Ocugen, Inc., a biotechnology company focused on gene and cell therapies, recently announced the completion of dosing in the first cohort of its Phase 1/2 clinical trial for OCU410ST, a gene therapy candidate for Stargardt disease. Stargardt disease is a rare genetic eye disorder affecting around 35,000 individuals in the United States.

In this milestone event, three subjects received a low dose of OCU410ST through subretinal administration. The trial involves 10 leading retinal surgery centers across the US and is aimed at assessing the safety and efficacy of this potential one-time therapy for Stargardt disease.

Dr. Arun Upadhyay, Ocugen's Chief Scientific Officer, expressed optimism about the progress, highlighting the lack of effective treatment options currently available for Stargardt disease patients. The modifier gene therapy, OCU410ST, represents a beacon of hope for those at risk of vision loss due to this debilitating condition.

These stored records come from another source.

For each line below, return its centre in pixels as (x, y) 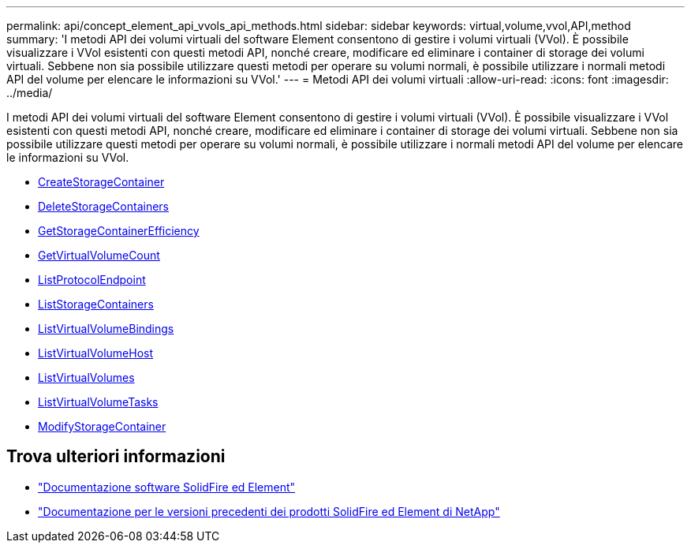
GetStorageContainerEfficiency (119, 231)
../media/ (30, 93)
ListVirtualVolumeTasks (98, 402)
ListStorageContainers (96, 304)
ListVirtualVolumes (86, 377)
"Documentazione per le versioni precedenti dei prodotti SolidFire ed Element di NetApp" (269, 511)
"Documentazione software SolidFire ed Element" (167, 487)
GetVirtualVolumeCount (99, 255)
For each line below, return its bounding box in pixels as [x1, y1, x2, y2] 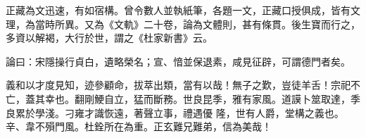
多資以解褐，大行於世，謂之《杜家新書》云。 [6, 30, 213, 45]
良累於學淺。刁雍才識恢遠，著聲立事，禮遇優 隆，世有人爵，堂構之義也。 [6, 105, 344, 120]
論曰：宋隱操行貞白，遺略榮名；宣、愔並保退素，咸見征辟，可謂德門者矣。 [6, 54, 351, 68]
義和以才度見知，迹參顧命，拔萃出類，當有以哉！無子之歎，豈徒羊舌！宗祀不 [6, 77, 360, 92]
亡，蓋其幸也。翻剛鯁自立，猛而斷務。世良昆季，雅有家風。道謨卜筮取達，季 [6, 91, 360, 106]
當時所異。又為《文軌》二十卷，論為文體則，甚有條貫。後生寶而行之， [34, 16, 360, 31]
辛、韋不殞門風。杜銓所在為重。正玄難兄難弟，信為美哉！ [6, 119, 272, 134]
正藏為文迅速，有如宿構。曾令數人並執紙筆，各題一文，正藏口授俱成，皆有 [6, 3, 351, 17]
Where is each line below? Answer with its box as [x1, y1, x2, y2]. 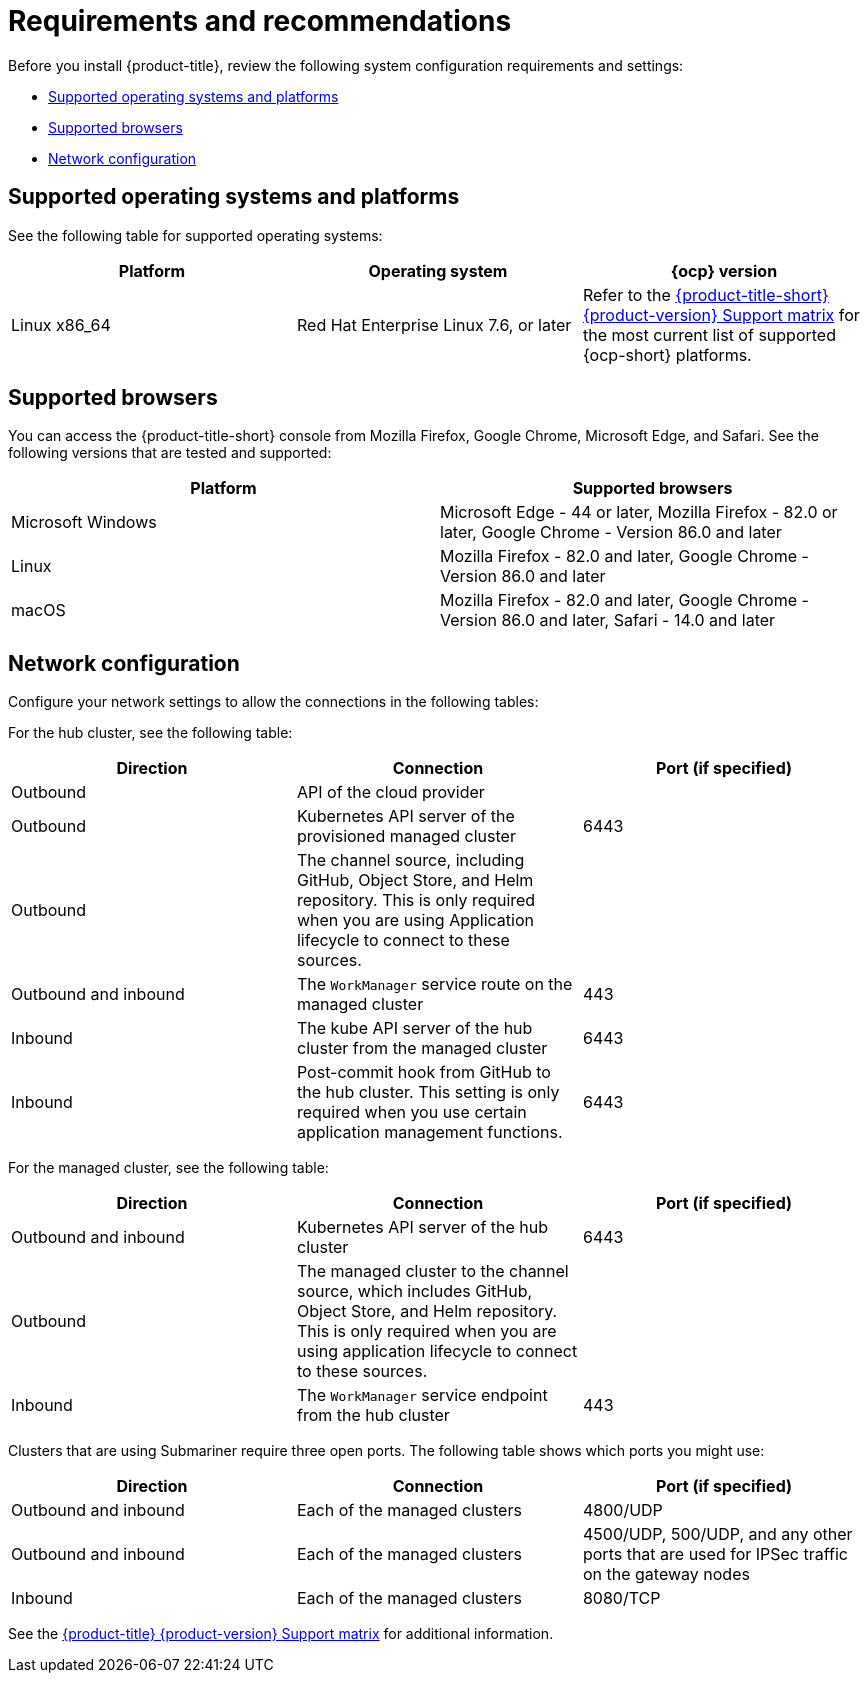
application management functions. [296, 1122, 563, 1143]
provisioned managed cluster [296, 826, 516, 847]
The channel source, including [296, 850, 525, 871]
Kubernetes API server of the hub [296, 1217, 549, 1238]
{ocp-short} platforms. [582, 344, 752, 365]
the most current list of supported [582, 324, 836, 345]
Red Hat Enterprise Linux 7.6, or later [296, 314, 572, 335]
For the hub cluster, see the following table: [8, 724, 293, 742]
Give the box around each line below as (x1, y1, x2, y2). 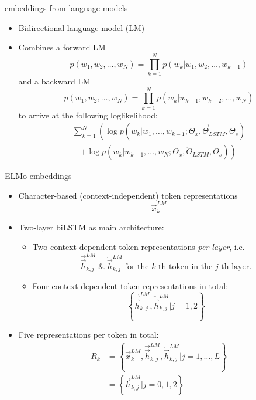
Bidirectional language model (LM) (18, 21, 145, 33)
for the (124, 262, 149, 271)
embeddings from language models (5, 2, 128, 13)
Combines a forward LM (18, 41, 106, 53)
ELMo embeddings (5, 170, 72, 182)
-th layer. (218, 262, 252, 271)
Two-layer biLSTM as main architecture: (18, 221, 164, 233)
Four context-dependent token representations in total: (32, 280, 229, 292)
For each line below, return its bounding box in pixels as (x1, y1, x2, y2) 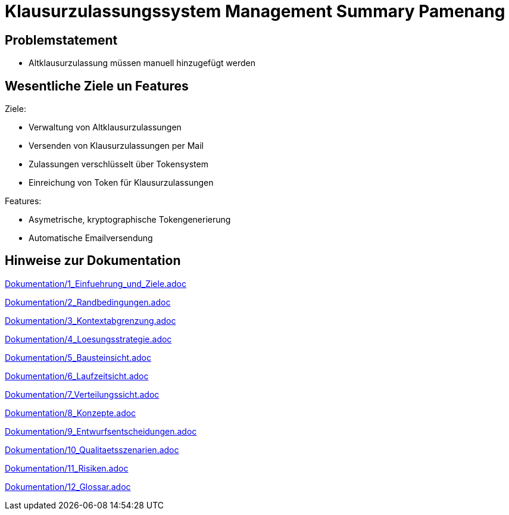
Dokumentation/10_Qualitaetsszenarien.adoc (5, 444, 179, 455)
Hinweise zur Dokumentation (5, 253, 181, 269)
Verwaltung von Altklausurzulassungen (29, 122, 182, 133)
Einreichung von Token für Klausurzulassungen (29, 177, 214, 188)
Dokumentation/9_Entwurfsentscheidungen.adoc (5, 426, 197, 436)
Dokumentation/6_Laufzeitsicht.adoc (5, 370, 149, 381)
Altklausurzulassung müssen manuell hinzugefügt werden (29, 58, 256, 68)
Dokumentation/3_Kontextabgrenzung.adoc (5, 315, 176, 326)
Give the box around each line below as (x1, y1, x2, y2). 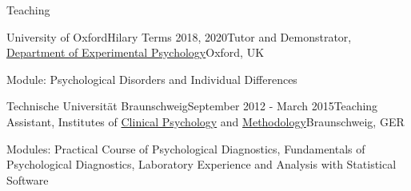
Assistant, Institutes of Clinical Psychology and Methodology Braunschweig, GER (6, 113, 405, 129)
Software (6, 171, 49, 188)
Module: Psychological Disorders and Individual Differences (6, 70, 297, 87)
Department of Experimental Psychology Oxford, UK (6, 44, 265, 61)
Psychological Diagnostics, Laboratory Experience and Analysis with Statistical (6, 156, 397, 173)
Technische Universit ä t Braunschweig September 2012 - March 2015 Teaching (6, 97, 378, 114)
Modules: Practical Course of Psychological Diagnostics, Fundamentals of (6, 140, 365, 157)
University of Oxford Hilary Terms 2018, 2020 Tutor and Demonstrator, (6, 28, 352, 45)
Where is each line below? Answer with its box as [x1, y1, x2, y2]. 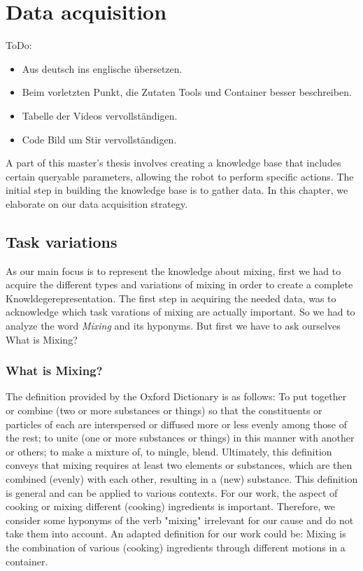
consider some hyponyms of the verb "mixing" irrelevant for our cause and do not [6, 512, 354, 527]
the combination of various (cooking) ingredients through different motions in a [6, 540, 346, 554]
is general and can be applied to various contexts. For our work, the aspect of [6, 485, 338, 500]
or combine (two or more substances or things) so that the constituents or [6, 403, 322, 418]
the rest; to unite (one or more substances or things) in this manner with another [6, 430, 355, 445]
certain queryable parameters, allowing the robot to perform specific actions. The [6, 169, 354, 183]
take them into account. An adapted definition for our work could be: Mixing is [6, 526, 346, 541]
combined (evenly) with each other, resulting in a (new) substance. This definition [6, 472, 358, 486]

The GARDian clinical trial will consist of two phases: a dose-ranging study with three dose levels and a randomized, outcome accessor-blinded dose-expansion study. Through the utilization of an AAV delivery platform, OCU410ST targets the RORA gene to address various pathways linked to Stargardt disease.

Stargardt disease manifests as progressive vision loss caused by the degeneration of photoreceptor cells in the macula. This disease typically emerges during childhood or adolescence, leading to decreased central vision while preserving some peripheral vision.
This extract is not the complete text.